We have also verified the adequacy of the disclosures presented in the financial statements.
Responsibilities of Management and the Audit Committee for the financial statements
Management is responsible for:
- ► the preparation of financial statements that presents a true and fair view of the Entity´s financial position, financial performance and cash flows in accordance with International Financial Reporting Standards as endorsed by the European Union;
- ► the preparation of the Management Report, including the Corporate Governance Report in accordance with the laws and regulations;
- ► designing and maintaining an appropriate internal control system to enable the preparation of financial statements that are free from material misstatement, whether due to fraud or error;
- ► the adoption of accounting policies and principles appropriate in the circumstances; and
- ► assessing the Entity's ability to continue as a going concern, and disclosing, as applicable, matters related to going concern that may cast significant doubt on the Entity´s ability to continue as a going concern.
The Audit Committee is responsible for overseeing the Entity's financial reporting process.
Auditor's responsibilities for the audit of the financial statements
Our objectives are to obtain reasonable assurance about whether the financial statements as a whole are free from material misstatement, whether due to fraud or error, and to issue an auditor's report that includes our opinion.
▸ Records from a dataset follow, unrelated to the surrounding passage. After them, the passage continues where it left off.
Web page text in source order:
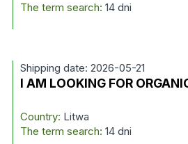
The term search: 14 dni
Shipping date: 2026-05-21
I AM LOOKING FOR
Country: Litwa
The term search: 14 dni
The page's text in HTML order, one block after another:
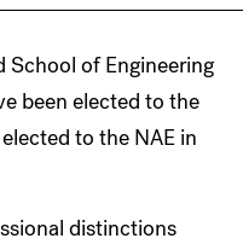
of Engineering
been elected to the
to the NAE in
distinctions
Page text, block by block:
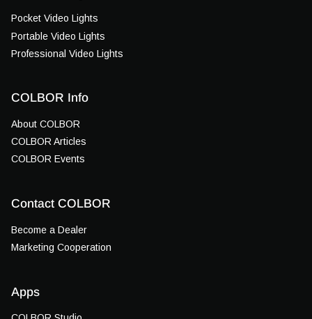
Pocket Video Lights
Portable Video Lights
Professional Video Lights
COLBOR Info
About COLBOR
COLBOR Articles
COLBOR Events
Contact COLBOR
Become a Dealer
Marketing Cooperation
Apps
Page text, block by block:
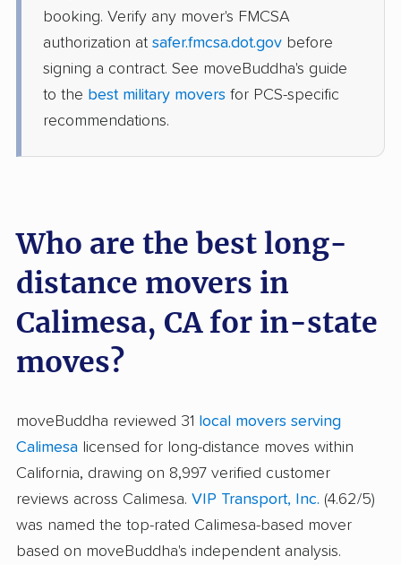
booking. Verify any mover's FMCSA
authorization at safer.fmcsa.dot.gov before
signing a contract. See moveBuddha's guide
to the best military movers for PCS-specific
recommendations.
Who are the best long-
distance movers in
Calimesa, CA for in-state
moves?
moveBuddha reviewed 31 local movers serving
Calimesa licensed for long-distance moves within
California, drawing on 8,997 verified customer
reviews across Calimesa. VIP Transport, Inc. (4.62/5)
was named the top-rated Calimesa-based mover
based on moveBuddha's independent analysis.
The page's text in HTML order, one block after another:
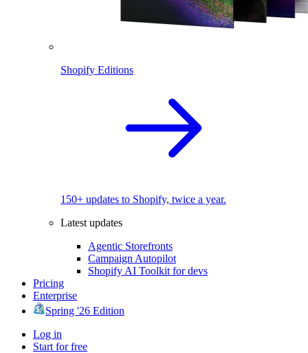
Shopify Editions
150+ updates to Shopify, twice a year.
Latest updates
Agentic Storefronts
Campaign Autopilot
Shopify AI Toolkit for devs
Pricing
Enterprise
Spring '26 Edition
Log in
Start for free
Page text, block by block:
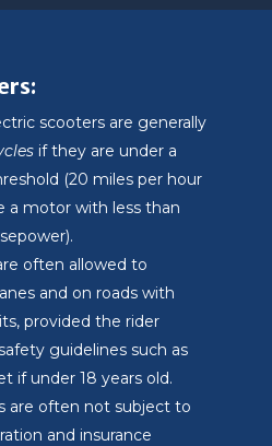
scooters are generally
if they are under a
(20 miles per hour
a motor with less than
often allowed to
and on roads with
provided the rider
guidelines such as
if under 18 years old.
are often not subject to
and insurance
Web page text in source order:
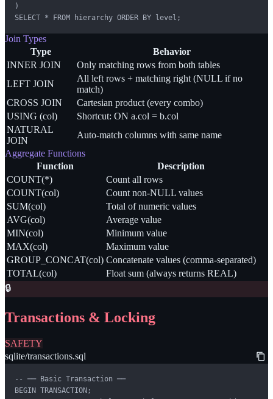
)
SELECT * FROM hierarchy ORDER BY level;
Join Types
Type
Behavior
INNER JOIN
Only matching rows from both tables
LEFT JOIN
All left rows + matching right (NULL if no
match)
CROSS JOIN
Cartesian product (every combo)
USING (col)
Shortcut: ON a.col = b.col
NATURAL
JOIN
Auto-match columns with same name
Aggregate Functions
Function
Description
COUNT(*)
Count all rows
COUNT(col)
Count non-NULL values
SUM(col)
Total of numeric values
AVG(col)
Average value
MIN(col)
Minimum value
MAX(col)
Maximum value
GROUP_CONCAT(col) Concatenate values (comma-separated)
TOTAL(col)
Float sum (always returns REAL)
🔒
Transactions & Locking
SAFETY
sqlite/transactions.sql
-- ── Basic Transaction ──
BEGIN TRANSACTION;
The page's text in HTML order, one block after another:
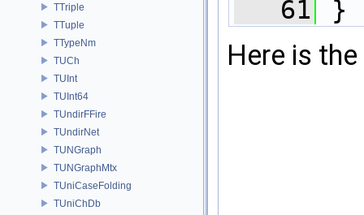
TTriple
TTuple
TTypeNm
TUCh
TUInt
TUInt64
TUndirFFire
TUndirNet
TUNGraph
TUNGraphMtx
TUniCaseFolding
TUniChDb
   61
}
Here is
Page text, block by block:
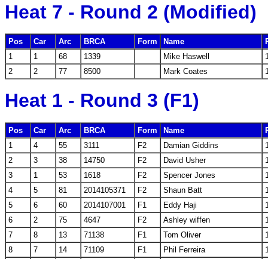
Heat 7 - Round 2 (Modified)
Pos Car Arc BRCA Form Name
1
1 68 1339 Mike Haswell
2
2 77 8500 Mark Coates
Heat 1 - Round 3 (F1)
Pos Car Arc BRCA Form Name
1
4 55 3111 F2 Damian Giddins
2
3 38 14750 F2 David Usher
3
1 53 1618 F2 Spencer Jones
4
5 81 2014105371 F2 Shaun Batt
5
6 60 2014107001 F1 Eddy Haji
6
2 75 4647 F2 Ashley wiffen
7
8 13 71138 F1 Tom Oliver
8
7 14 71109 F1 Phil Ferreira

Reasonable assurance is a high level of assurance, but is not a guarantee that an audit conducted in accordance with ISAs will always detect a material misstatement when it exists. Misstatements can arise from fraud or error and are considered material if, individually or in the aggregate, they could reasonably be expected to influence the economic decisions of users taken on the basis of these financial statements.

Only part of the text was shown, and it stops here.